Humanities                         Allegory Oral Presentations                        P. Lee-Muratori

                                Common Core Standards for Assignment:

CC.11-12.R.L.1  Cite strong and thorough textual evidence to support analysis of what the text says explicitly as well as inferences drawn from the text, including determining where the text leaves matters uncertain.

CC.11-12.R.L.4  Determine the meaning of words and phrases as they are used in the text, including figurative and connotative meanings; analyze the impact of specific word choices on meaning and tone, including words with multiple meanings or language that is particularly fresh, engaging, or beautiful.

CC.11-12.R.L.5  Analyze how an author’s choices concerning how to structure specific parts of a text (e.g., the choice of where to begin or end a story, the choice to provide a comedic or tragic resolution) contribute to its overall structure and meaning as well as its aesthetic impact.

CC.11-12.SL.1.a  Come to discussions prepared, having read and researched material under study; explicitly draw on that preparation by referring to evidence from texts and other research on the topic or issue to stimulate a thoughtful, well-reasoned exchange of ideas.

CC.11-12.SL.1.d  Respond thoughtfully to diverse perspectives; synthesize comments, claims, and evidence made on all sides of an issue; resolve contradictions when possible; and determine what additional information or research is required to deepen the investigation or complete the task.

Directions:  You are to research South African History via history/contemporary issues class notes, films, television documentaries, appropriate scholarly websites, novels (ie. Heart of Darkness, Things Fall Apart) and/or newspaper/magazine articles.   Then read Disgrace through the lens of this history.  Coetzee has created an allegory about the historical roots of his homeland.  Pick a character from the novel, close read the text for clues, and determine and demonstrate to the class how your character fits into Coetzee’s allegory.

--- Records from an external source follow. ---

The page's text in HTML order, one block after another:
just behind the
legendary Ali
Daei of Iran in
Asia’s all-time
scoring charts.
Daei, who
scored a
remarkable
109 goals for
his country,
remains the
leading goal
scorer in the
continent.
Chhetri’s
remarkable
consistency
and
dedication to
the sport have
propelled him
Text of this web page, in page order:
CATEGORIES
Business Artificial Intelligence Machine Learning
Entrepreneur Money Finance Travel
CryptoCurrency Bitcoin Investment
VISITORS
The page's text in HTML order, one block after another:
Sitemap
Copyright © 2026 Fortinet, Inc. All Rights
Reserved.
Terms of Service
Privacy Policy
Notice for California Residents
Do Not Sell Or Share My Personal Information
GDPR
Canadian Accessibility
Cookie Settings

                                                     Oral Presentation Rubric:

___  10 Points                Ability to engage the audience as is demonstrated by eye contact with audience, class participation, and poised/grounded body language.

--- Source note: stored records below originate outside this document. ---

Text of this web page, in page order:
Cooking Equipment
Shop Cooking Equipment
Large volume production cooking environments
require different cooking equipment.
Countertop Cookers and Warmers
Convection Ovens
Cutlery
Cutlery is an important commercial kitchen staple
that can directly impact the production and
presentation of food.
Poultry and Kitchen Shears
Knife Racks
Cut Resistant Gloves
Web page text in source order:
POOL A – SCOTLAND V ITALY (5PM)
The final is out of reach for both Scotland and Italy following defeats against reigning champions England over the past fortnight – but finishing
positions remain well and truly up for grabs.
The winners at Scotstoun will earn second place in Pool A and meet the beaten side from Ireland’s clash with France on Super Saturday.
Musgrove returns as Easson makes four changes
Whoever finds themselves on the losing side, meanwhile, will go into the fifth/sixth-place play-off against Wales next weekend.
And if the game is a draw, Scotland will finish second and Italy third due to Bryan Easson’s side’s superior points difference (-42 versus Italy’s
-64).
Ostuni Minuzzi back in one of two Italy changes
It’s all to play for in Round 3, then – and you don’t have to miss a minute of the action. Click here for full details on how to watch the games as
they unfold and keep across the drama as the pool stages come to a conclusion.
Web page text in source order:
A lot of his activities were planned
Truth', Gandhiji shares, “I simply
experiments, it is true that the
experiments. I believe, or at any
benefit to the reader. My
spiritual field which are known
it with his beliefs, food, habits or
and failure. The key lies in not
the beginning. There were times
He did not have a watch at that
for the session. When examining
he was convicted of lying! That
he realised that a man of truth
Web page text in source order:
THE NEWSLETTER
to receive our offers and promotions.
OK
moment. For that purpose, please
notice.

                                       No major distractions of “um’s,” “uh’s,” or “like, ya’know’s.”

___  20 Points                Student presents a clear and logical interpretation of the symbolism of their character in relation to the allegory as a whole.

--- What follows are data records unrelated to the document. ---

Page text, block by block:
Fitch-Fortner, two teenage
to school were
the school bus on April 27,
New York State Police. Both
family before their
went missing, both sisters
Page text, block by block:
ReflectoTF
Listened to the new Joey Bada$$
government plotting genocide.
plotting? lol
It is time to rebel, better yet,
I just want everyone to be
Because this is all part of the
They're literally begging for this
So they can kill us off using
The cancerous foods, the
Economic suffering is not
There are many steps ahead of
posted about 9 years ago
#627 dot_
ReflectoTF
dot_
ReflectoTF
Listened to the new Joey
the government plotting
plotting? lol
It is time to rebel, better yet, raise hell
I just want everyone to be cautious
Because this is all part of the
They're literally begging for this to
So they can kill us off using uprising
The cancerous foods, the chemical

      Quotes are neatly and accurately listed on a handout for easy access for peers and teacher.

___ 40  Points                Context is explained before the quote is analyzed ("Context"=Who said it?  About when in the novel? What action just occurred?)

       Quotes are used effectively to back up the student’s interpretation.  By “effectively” I mean carefully parsed to prove your  thesis.   

____20 Points                Conclusion should demonstrate the student’s understanding of the nuances among history, politics, conflicts, social environment, and the novel, etc.  

       In other words the “Big Picture” is clearly demonstrated.

___ 10 Points                 Student is articulate, engaging, and audible.